EU Communities - Campaign Send Service Disruption
Incident Report for Firstup
Postmortem

Summary:
On July 23rd, 2024, beginning at approximately 6:04 AM ET (10:04 UTC), we started receiving reports of published email campaigns not being received by the intended audiences. The reports were from customers hosted on the EU Firstup platform.

Scope and Impact:
The scope of this incident was restricted to customers hosted on the EU Firstup platform and impacted email campaigns on the EU Firstup platform published between 4:00 AM ET (08:00 UTC) and 7:43 AM ET (11:43 UTC).

Root Cause:
An update to a user’s profile erroneously triggered an update of over 400 campaigns authored by that user simultaneously, which overloaded the backend user planning processes, and caused delivery delays of other campaigns.

Mitigation:
The system recovered on its own after all this user’s campaigns were updated, and processing for the delivery of other campaigns resumed.

Recurrence Prevention:
The below changes have been implemented to ensure campaign delays are prevented due to processing spikes from specific user planning processes:

  • Enhanced Monitoring: By the time investigation into the incident began, the processing queue self recovered and resumed delivery.
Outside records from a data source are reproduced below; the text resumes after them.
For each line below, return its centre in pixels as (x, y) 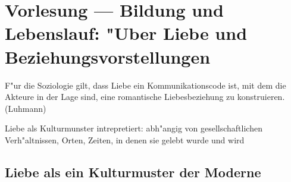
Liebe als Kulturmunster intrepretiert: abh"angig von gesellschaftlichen (134, 128)
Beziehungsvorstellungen (108, 56)
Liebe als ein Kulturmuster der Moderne (133, 172)
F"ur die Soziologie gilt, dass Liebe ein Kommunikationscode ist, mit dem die (145, 85)
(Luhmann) (26, 108)
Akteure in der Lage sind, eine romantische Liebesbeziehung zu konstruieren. (145, 97)
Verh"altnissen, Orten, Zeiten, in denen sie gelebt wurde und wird (125, 139)
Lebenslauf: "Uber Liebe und (126, 33)
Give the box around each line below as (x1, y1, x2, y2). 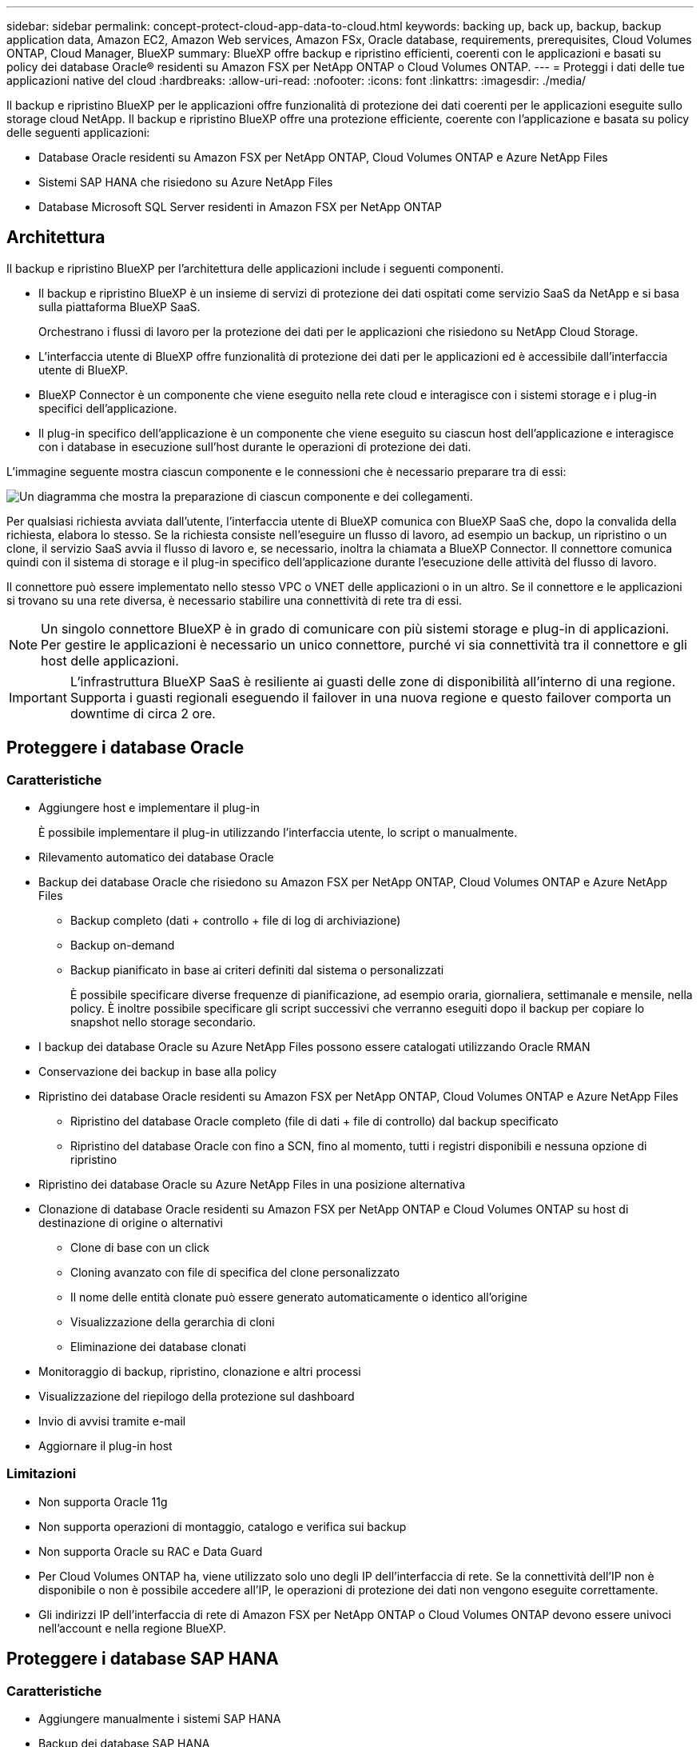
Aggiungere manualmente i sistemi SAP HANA (38, 1712, 281, 1726)
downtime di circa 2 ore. (70, 705, 216, 722)
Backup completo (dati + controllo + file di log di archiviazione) (70, 913, 401, 928)
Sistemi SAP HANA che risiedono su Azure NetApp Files (38, 175, 333, 189)
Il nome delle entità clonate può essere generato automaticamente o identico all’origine (70, 1290, 527, 1305)
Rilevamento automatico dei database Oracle (38, 850, 274, 865)
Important (9, 689, 67, 706)
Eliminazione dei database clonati (70, 1340, 246, 1354)
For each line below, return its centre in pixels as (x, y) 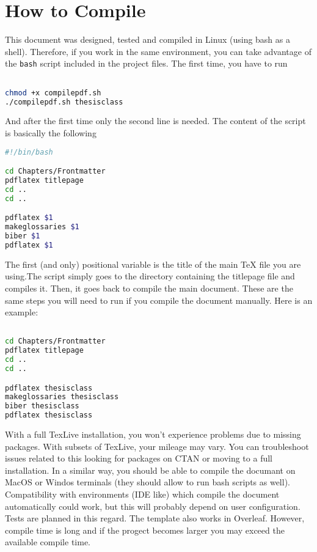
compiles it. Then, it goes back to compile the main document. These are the (149, 288)
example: (22, 312)
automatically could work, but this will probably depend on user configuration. (153, 506)
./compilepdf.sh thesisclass (64, 102)
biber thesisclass (42, 406)
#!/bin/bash (29, 152)
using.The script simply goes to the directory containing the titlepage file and (150, 276)
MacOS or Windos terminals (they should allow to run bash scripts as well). (148, 482)
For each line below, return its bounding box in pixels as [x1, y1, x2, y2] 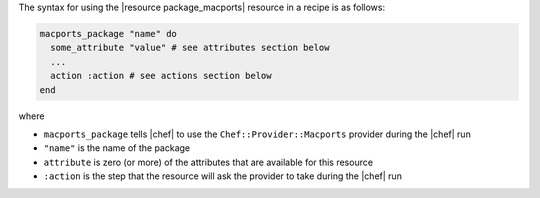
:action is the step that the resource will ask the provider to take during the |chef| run [43, 170, 402, 182]
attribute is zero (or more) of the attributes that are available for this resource [43, 156, 374, 168]
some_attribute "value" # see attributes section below [50, 42, 330, 54]
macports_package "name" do [39, 28, 177, 39]
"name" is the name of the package [43, 142, 191, 154]
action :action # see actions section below [50, 70, 272, 82]
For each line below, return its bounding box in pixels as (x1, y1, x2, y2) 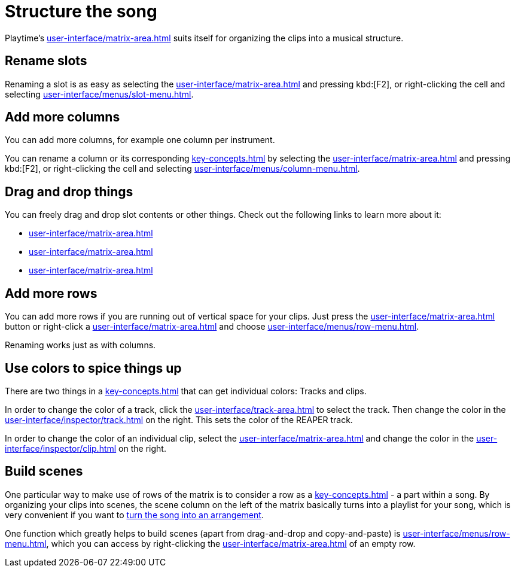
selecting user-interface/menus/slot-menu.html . (5, 89, 194, 99)
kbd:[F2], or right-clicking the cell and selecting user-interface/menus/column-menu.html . (5, 163, 360, 174)
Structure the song (5, 1, 157, 22)
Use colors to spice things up (5, 360, 182, 376)
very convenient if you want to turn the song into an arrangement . (5, 509, 264, 520)
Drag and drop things (5, 184, 133, 199)
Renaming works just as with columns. (5, 340, 156, 351)
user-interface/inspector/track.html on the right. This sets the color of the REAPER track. (5, 414, 353, 425)
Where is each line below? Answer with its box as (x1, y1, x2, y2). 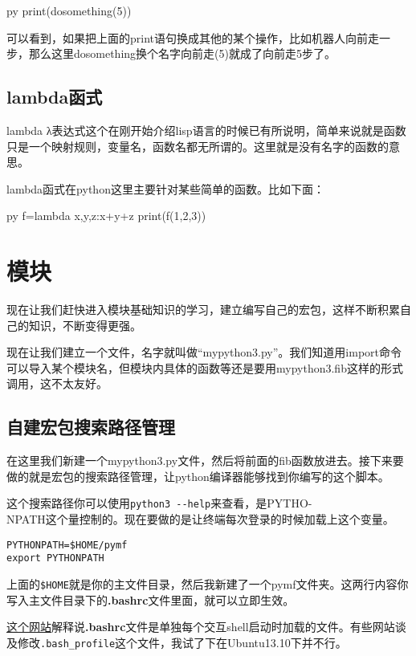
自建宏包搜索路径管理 (6, 414, 175, 439)
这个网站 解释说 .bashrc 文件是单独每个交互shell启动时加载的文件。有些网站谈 (6, 618, 406, 635)
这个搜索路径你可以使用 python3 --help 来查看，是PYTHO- (6, 495, 312, 511)
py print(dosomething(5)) (6, 2, 132, 18)
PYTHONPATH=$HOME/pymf (6, 539, 128, 551)
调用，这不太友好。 (6, 375, 108, 392)
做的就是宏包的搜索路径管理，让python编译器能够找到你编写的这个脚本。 (6, 467, 389, 484)
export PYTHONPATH (6, 552, 104, 564)
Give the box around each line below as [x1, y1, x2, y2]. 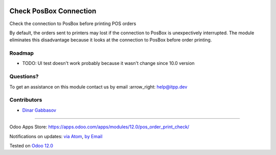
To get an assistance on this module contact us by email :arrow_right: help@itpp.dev [9, 83, 188, 90]
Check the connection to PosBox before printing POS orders [9, 20, 136, 27]
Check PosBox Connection [9, 7, 97, 15]
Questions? [9, 73, 39, 80]
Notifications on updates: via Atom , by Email [9, 133, 103, 139]
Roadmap [9, 50, 34, 57]
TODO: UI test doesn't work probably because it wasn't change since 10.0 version [22, 60, 195, 67]
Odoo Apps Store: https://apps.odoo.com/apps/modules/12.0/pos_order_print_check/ [9, 124, 190, 130]
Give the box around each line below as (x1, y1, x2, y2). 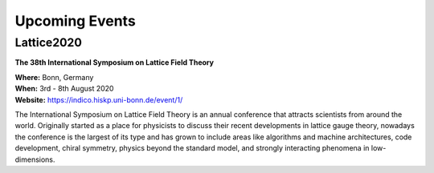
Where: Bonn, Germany (14, 72, 94, 82)
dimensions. (14, 155, 55, 164)
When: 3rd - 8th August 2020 (14, 84, 114, 94)
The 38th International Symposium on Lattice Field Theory (14, 58, 215, 67)
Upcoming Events (14, 12, 136, 30)
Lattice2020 (14, 35, 82, 50)
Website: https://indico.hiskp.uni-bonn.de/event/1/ (14, 95, 183, 104)
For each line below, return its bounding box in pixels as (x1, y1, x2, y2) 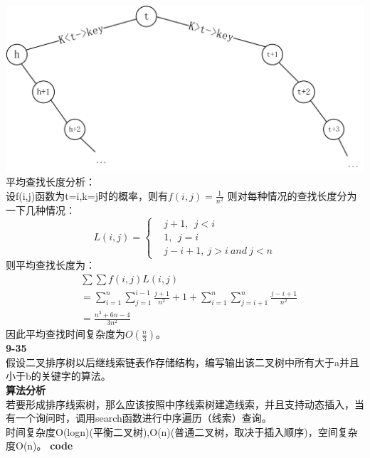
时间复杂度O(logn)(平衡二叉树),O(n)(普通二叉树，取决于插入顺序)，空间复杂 (6, 424, 358, 439)
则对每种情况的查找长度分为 (227, 188, 357, 203)
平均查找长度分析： (6, 174, 95, 189)
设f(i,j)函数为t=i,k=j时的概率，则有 (6, 188, 168, 203)
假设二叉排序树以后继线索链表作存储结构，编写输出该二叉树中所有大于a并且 (6, 354, 359, 369)
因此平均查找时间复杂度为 (6, 326, 125, 341)
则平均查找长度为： (6, 257, 95, 272)
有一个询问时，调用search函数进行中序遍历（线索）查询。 (6, 410, 272, 425)
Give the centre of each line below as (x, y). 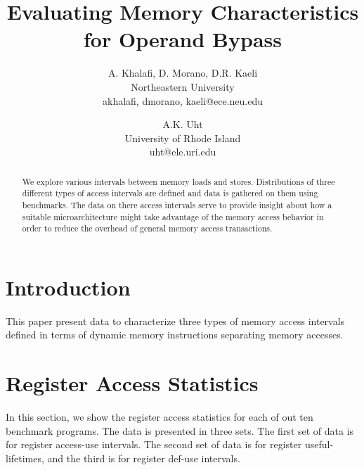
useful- (319, 444)
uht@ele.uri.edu (183, 152)
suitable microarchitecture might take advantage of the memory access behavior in (173, 216)
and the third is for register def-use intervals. (144, 458)
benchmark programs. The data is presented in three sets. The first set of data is (180, 430)
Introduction (68, 287)
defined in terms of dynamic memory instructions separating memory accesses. (175, 335)
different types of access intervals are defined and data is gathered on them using (170, 193)
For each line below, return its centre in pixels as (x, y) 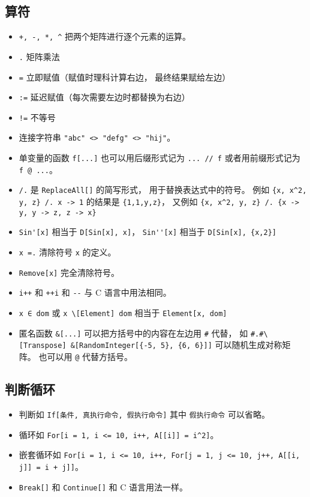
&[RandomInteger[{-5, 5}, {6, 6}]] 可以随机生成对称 (176, 345)
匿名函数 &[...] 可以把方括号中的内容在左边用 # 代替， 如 (133, 333)
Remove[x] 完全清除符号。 (69, 272)
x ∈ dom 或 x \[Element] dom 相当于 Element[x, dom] (123, 313)
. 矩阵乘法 (39, 56)
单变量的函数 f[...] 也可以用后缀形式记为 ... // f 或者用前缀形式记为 (159, 158)
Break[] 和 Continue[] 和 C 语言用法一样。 (103, 486)
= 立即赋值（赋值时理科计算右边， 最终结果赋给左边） (125, 77)
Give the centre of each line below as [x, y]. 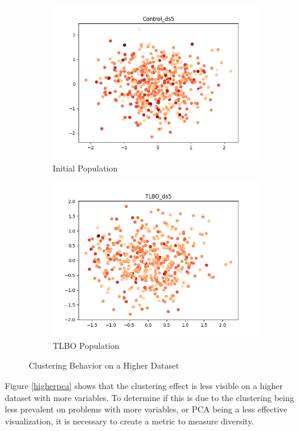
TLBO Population [86, 345]
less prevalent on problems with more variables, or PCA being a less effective [146, 409]
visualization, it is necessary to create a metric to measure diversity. [129, 421]
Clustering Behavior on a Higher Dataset [104, 365]
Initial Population [85, 168]
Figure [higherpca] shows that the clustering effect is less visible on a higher [144, 385]
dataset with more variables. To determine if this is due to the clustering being [149, 397]
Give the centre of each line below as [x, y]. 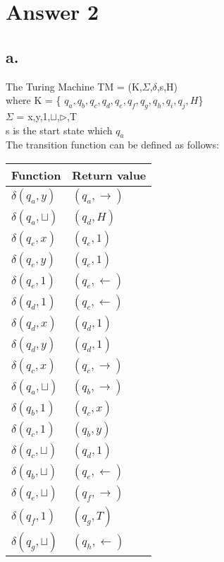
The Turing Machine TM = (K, [74, 86]
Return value [109, 175]
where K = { [33, 100]
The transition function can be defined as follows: [112, 145]
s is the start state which [59, 130]
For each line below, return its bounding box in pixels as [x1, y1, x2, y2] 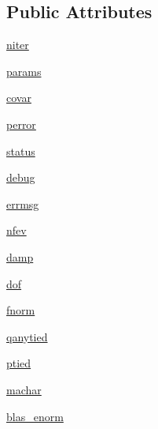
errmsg [6, 195, 39, 212]
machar [6, 381, 42, 397]
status [6, 142, 35, 159]
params [6, 62, 42, 79]
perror [6, 115, 36, 132]
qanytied [6, 328, 48, 344]
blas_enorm [6, 408, 64, 424]
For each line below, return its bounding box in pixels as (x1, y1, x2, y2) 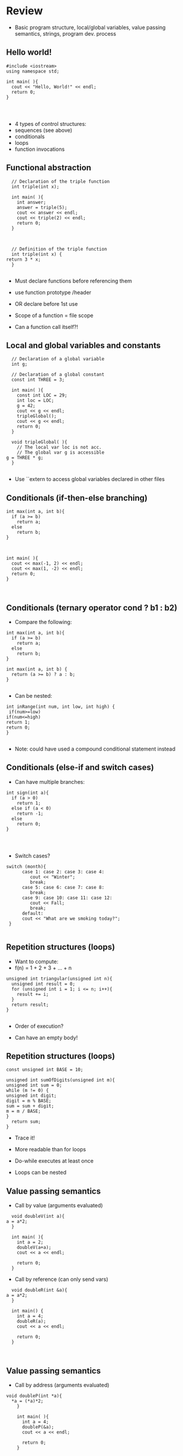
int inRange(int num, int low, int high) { (6, 704, 115, 710)
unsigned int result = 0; (11, 981, 76, 987)
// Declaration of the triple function (11, 178, 110, 185)
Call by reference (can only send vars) (14, 1275, 108, 1283)
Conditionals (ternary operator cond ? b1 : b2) (6, 603, 178, 613)
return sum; (11, 1119, 41, 1125)
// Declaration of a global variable (11, 356, 105, 362)
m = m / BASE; (6, 1109, 41, 1115)
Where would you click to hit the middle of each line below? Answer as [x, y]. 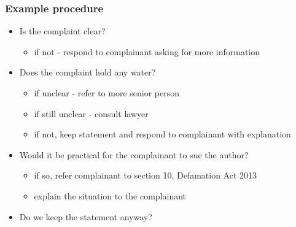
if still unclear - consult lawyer [91, 113]
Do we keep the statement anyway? [86, 216]
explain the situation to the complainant [110, 195]
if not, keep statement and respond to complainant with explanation [162, 134]
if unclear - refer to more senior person [107, 93]
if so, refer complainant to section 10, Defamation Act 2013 [146, 175]
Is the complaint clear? [62, 31]
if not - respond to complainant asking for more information [147, 51]
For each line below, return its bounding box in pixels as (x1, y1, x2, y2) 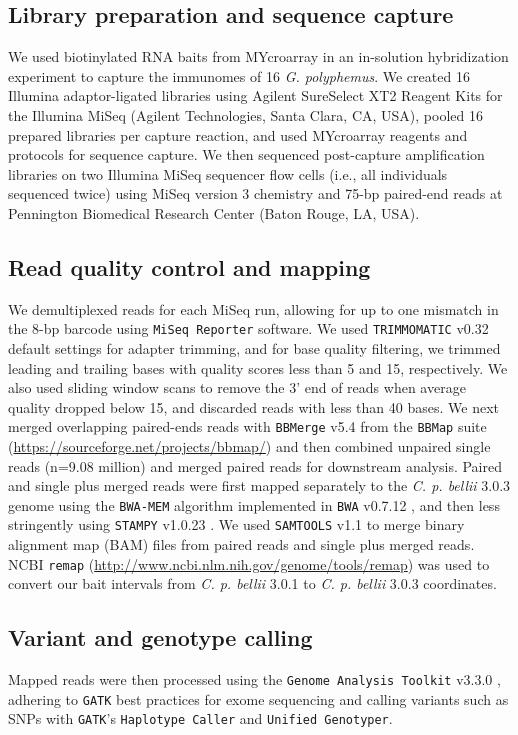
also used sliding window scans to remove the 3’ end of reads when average (8, 377, 466, 398)
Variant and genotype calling (8, 622, 313, 653)
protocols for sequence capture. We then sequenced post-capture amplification (8, 144, 485, 165)
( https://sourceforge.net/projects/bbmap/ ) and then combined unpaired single (8, 436, 491, 457)
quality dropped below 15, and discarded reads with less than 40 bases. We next (8, 396, 499, 417)
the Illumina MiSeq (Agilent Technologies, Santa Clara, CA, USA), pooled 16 (8, 104, 483, 125)
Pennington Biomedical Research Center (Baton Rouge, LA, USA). (8, 202, 420, 223)
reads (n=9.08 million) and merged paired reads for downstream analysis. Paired (8, 455, 502, 476)
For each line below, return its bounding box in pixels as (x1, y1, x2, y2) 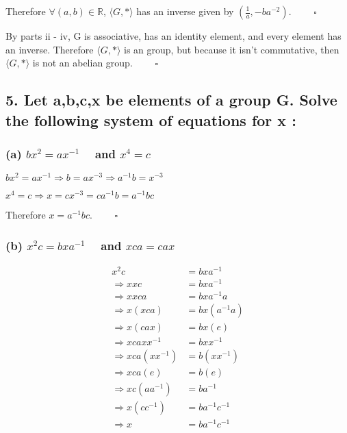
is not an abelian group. (32, 55, 133, 70)
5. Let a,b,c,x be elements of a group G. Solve (5, 89, 337, 110)
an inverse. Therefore (5, 42, 94, 56)
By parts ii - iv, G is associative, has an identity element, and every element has (5, 29, 342, 42)
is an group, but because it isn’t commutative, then (124, 42, 339, 56)
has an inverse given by (136, 4, 234, 18)
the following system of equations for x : (5, 109, 296, 130)
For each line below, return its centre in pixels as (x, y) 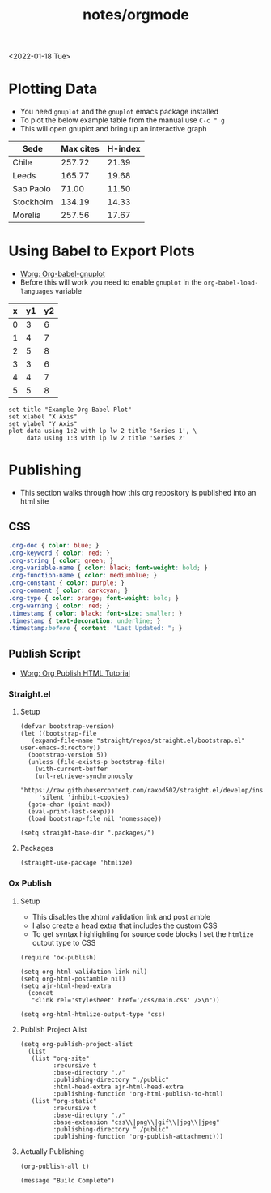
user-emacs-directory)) (60, 748)
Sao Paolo (32, 189)
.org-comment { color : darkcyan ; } (68, 591)
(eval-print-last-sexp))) (71, 812)
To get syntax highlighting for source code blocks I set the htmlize (143, 933)
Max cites (80, 149)
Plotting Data (53, 89)
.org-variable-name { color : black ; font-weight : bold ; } (108, 568)
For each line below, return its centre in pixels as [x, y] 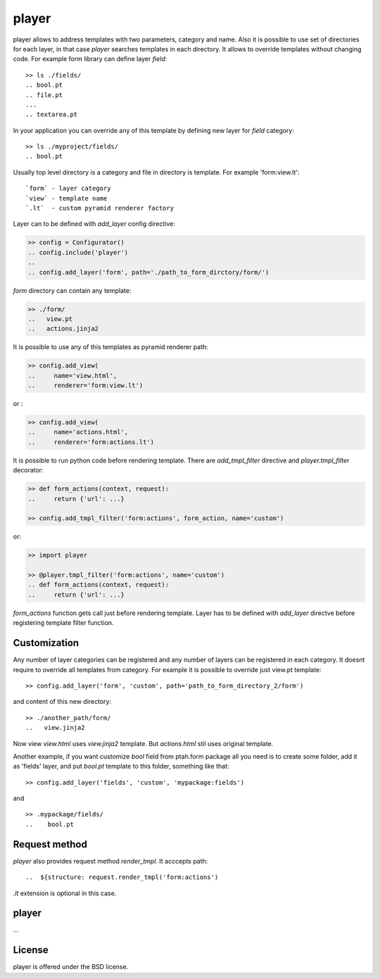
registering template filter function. [63, 623]
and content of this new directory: [62, 702]
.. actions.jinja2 [63, 329]
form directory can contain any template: [72, 290]
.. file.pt [44, 95]
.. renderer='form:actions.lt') [91, 442]
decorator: [28, 470]
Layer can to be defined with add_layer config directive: [94, 224]
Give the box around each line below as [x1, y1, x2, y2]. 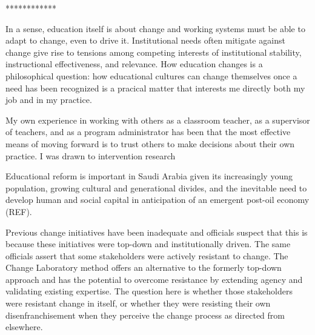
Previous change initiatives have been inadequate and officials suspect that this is [5, 225, 308, 238]
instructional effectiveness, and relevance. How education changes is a [5, 58, 263, 70]
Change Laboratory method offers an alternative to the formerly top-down [5, 261, 282, 274]
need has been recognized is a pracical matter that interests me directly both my [5, 81, 305, 94]
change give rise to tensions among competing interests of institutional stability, [5, 45, 302, 58]
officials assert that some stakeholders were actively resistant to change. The [5, 249, 288, 262]
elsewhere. [5, 320, 43, 333]
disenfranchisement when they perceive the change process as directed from [5, 308, 285, 321]
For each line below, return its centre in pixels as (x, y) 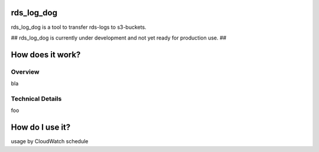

To prevent this, we have added a Delivery specific time threshold to our processing monitors which will automatically bring additional cloud compute capacity online to help prevent a deadlock condition due to a single planning process usurping shared resources.
  • Updated our regression testing and runbooks to include steps to troubleshoot delayed campaigns linked from planner queues activities.
Posted Aug 08, 2024 - 01:01 UTC

Resolved
This platform service degradation is now resolved, and an RCA will be provided once a full incident postmortem has been completed.
Posted Aug 06, 2024 - 18:32 UTC
Monitoring
Queued campaigns are now successfully being delivered and we are currently monitoring the issue.
Posted Jul 23, 2024 - 11:47 UTC
Investigating
We are investigating a potential service disruption affecting campaign sending from EU communities.

Users in communities hosted on our EU infrastructure may not be receiving campaign emails, or facing email delays at this time.

Our next update will be in 30 minutes.
Posted Jul 23, 2024 - 11:42 UTC
This incident affected: Platforms (EU Firstup Platform).